Provided records: Begin
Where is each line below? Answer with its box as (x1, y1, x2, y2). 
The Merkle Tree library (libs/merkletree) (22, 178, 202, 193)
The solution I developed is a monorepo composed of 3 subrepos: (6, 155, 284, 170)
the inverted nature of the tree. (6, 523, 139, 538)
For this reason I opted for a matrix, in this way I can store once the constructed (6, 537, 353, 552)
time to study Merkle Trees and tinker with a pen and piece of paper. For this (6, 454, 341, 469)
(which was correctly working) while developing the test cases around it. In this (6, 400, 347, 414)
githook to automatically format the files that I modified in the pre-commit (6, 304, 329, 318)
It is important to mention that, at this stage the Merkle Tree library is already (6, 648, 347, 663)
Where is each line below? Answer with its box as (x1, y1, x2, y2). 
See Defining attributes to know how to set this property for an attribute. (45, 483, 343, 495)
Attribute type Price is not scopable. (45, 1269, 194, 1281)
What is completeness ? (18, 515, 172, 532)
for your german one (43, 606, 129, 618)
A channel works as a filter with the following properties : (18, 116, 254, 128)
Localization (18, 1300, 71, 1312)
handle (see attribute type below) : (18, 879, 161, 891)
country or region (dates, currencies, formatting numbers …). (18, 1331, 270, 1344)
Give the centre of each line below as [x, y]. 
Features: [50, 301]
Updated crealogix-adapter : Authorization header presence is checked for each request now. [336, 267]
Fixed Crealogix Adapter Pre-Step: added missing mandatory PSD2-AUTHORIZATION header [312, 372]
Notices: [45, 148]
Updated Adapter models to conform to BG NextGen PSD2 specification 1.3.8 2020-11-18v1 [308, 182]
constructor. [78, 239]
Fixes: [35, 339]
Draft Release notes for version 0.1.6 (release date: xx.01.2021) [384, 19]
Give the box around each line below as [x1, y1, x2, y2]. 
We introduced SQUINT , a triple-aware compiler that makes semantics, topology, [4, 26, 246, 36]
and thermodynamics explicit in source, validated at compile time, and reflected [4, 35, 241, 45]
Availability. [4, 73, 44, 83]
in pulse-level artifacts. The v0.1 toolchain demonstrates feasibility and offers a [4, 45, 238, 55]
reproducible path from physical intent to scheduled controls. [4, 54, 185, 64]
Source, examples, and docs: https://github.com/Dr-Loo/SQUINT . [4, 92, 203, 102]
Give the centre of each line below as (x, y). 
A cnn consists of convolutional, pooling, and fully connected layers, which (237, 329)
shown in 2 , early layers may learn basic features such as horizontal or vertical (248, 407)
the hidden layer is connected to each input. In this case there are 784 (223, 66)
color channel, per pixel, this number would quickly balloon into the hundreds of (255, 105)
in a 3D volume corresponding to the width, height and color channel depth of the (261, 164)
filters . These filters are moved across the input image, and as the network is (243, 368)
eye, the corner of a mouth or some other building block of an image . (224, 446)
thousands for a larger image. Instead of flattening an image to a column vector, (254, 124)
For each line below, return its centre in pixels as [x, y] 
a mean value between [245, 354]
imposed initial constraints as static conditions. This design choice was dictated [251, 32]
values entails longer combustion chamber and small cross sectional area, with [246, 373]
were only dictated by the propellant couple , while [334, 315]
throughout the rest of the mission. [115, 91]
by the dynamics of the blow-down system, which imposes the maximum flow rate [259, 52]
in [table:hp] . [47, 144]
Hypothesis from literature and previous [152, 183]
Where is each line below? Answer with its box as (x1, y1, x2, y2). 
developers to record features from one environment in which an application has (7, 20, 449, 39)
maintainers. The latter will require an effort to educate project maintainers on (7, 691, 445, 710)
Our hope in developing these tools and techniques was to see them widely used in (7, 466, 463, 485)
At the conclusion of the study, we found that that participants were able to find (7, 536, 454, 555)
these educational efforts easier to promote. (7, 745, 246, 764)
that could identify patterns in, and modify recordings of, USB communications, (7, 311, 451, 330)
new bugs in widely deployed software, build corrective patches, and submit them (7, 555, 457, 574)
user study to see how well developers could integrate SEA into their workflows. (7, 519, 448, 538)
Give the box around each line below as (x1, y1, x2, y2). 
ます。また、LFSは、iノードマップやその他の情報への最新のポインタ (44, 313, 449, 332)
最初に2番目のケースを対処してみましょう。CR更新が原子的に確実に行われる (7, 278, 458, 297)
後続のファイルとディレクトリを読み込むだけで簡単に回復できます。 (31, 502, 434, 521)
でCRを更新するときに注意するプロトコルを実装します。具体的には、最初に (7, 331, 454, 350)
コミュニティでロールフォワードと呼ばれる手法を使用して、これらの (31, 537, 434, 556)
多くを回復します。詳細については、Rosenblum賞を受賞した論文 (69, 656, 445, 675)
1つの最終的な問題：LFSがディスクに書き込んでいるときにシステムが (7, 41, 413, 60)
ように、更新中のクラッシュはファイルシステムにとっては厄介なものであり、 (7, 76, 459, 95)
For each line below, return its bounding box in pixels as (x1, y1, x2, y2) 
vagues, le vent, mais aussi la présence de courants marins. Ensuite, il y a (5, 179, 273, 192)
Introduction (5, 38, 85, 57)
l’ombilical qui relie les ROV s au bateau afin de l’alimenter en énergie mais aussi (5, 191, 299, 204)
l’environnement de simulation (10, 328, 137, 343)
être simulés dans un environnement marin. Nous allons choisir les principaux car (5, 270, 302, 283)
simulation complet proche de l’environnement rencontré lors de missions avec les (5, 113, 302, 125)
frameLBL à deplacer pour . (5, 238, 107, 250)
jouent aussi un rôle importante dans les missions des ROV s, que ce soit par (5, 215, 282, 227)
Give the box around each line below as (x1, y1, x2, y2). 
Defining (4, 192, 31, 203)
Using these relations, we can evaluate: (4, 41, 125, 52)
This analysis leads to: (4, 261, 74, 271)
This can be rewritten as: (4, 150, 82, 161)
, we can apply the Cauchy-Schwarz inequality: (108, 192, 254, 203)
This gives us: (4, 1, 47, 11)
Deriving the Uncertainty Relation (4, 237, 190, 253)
Provided records: End
● **What to work on**
Return each full line of the entries that contains the word "channel".

● **Solution to this exercise**
A channel works as a filter with the following properties : (18, 116, 254, 128)
color channel, per pixel, this number would quickly balloon into the hundreds of (255, 105)
in a 3D volume corresponding to the width, height and color channel depth of the (261, 164)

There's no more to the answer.